A retriever pipeline Python web application that allows users to chat with PDFs and web articles using AI. Combines FAISS vector similarity search and BM25 keyword matching for accurate document retrieval and uses Voyage AI embeddings and LLaMA hosted on Cloudflare Workers AI for question answering.
-
app.py
- The main Flask application that handles routing, file processing, and chat functionality. Integrates all components together and provides the web API endpoints. -
clients.py
- Manages API keys and environment variables for Voyage AI, Cloudflare, and R2 storage services.
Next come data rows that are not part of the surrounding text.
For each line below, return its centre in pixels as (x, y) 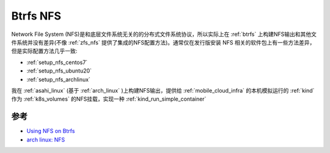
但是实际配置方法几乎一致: (44, 51)
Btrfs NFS (36, 16)
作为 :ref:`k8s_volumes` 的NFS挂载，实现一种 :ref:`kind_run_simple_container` (109, 99)
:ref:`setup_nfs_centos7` (57, 62)
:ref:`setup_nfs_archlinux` (59, 79)
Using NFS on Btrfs (51, 131)
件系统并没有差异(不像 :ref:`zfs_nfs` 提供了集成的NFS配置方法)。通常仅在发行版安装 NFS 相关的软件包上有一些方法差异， (163, 42)
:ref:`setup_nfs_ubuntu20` (59, 71)
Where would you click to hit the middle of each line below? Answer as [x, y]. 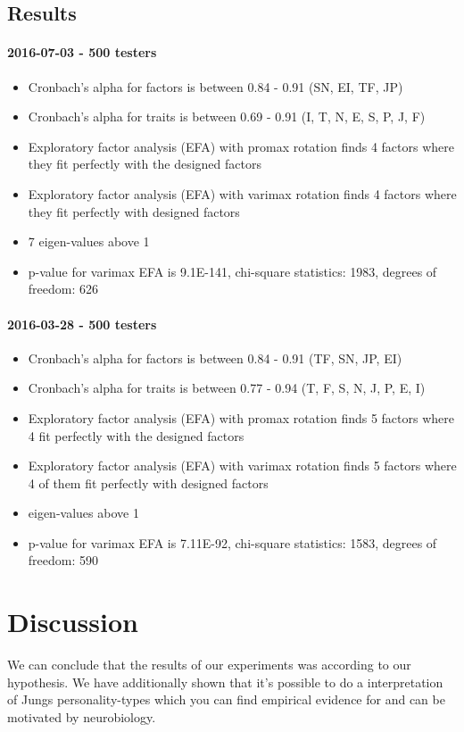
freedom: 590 [63, 560]
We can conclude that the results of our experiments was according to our [209, 665]
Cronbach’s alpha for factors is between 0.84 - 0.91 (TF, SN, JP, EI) [215, 358]
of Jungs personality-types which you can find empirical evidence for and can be [226, 699]
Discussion [73, 622]
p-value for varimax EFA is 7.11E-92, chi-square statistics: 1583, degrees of [232, 542]
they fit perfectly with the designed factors [145, 164]
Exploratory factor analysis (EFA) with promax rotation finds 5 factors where [241, 417]
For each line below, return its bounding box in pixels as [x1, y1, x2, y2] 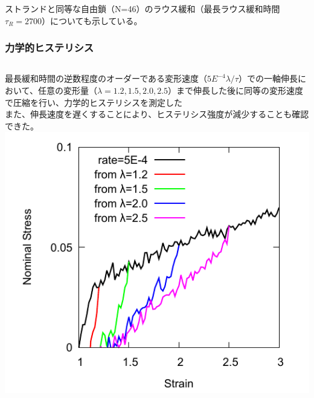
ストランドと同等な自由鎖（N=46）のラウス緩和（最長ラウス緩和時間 [5, 2, 280, 15]
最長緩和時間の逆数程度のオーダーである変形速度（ [5, 72, 208, 85]
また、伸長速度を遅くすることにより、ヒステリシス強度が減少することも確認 [5, 108, 309, 120]
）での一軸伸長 [238, 72, 298, 85]
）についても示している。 [42, 14, 143, 27]
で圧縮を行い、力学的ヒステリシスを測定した [5, 96, 182, 108]
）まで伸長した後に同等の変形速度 [168, 84, 304, 96]
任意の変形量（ [37, 84, 97, 96]
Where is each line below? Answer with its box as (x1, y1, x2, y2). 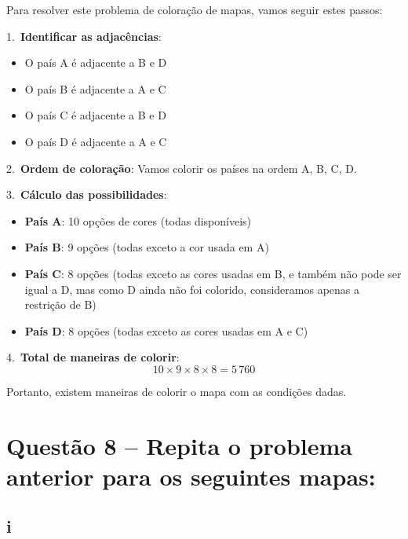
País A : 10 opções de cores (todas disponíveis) (24, 212, 252, 229)
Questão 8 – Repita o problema (6, 429, 352, 461)
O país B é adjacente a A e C (24, 80, 166, 97)
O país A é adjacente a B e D (24, 54, 167, 71)
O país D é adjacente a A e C (24, 133, 167, 149)
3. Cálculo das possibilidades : (6, 186, 167, 203)
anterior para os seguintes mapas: (6, 460, 376, 492)
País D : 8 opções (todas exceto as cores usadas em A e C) (24, 322, 308, 339)
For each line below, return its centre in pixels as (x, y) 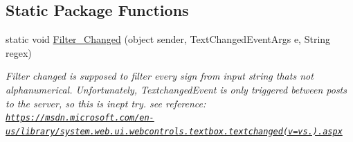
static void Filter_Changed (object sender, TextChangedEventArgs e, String (168, 39)
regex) (19, 52)
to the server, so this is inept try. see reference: (106, 103)
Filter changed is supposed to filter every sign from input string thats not (160, 76)
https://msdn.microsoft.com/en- (80, 118)
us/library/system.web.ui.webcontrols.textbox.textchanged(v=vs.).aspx (174, 131)
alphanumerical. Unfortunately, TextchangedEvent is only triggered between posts (176, 89)
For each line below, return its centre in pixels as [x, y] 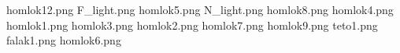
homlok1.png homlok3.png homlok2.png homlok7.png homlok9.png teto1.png [192, 25]
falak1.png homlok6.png [64, 40]
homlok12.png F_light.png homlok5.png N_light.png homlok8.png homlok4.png [200, 9]
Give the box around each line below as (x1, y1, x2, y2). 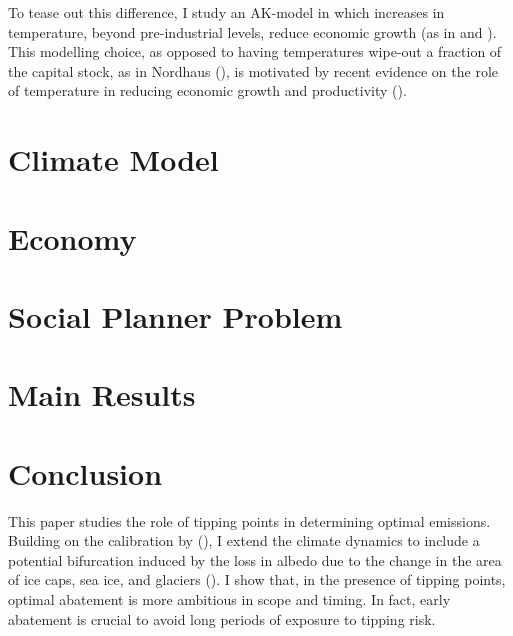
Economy (8, 217, 137, 258)
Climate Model (8, 139, 219, 180)
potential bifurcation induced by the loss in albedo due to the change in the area (8, 549, 502, 570)
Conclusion (8, 452, 163, 493)
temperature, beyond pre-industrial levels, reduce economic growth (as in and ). (8, 21, 497, 42)
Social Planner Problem (8, 295, 343, 336)
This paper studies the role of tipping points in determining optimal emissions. (8, 510, 491, 531)
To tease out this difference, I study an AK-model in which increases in (8, 2, 445, 22)
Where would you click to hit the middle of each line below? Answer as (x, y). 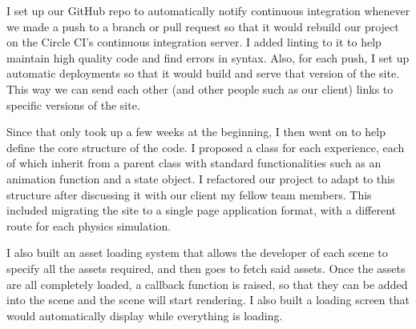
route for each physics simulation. (89, 225)
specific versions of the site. (73, 104)
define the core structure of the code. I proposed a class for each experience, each (206, 147)
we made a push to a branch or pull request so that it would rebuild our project (203, 26)
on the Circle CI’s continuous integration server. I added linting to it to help (194, 42)
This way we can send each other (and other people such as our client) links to (200, 88)
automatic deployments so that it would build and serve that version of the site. (203, 73)
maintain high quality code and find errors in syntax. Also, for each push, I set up (208, 57)
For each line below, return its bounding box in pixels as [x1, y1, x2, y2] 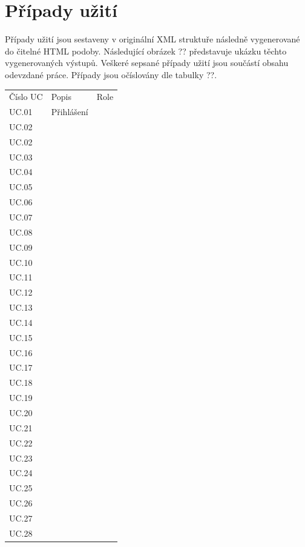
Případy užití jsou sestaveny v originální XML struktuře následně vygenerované [5, 33, 300, 45]
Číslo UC [9, 90, 43, 103]
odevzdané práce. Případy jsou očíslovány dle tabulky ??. [5, 68, 217, 81]
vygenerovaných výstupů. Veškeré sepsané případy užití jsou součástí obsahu [5, 56, 289, 69]
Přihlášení [51, 105, 88, 118]
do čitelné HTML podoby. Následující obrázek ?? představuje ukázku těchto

Uses dotenv for secure configuration.
-
get_text.py
- Extracts text content from PDFs and web articles using trafilatura for web scraping. -
chunk_x_context.py
- Splits extracted text into manageable chunks while preserving context for better question answering. -
create_index.py
- Creates FAISS and BM25 indexes from text chunks for hybrid search. Combines semantic similarity (FAISS) with keyword matching (BM25) for improved retrieval.
templates/index.html
- The web interface featuring a cyberpunk-inspired design. Provides upload functionality for PDFs and URLs, and an interactive chat interface.
- Create a
.env
file with your API keys:
- Cloudflare Account ID
- Cloudflare Auth Token
- Voyage AI API Key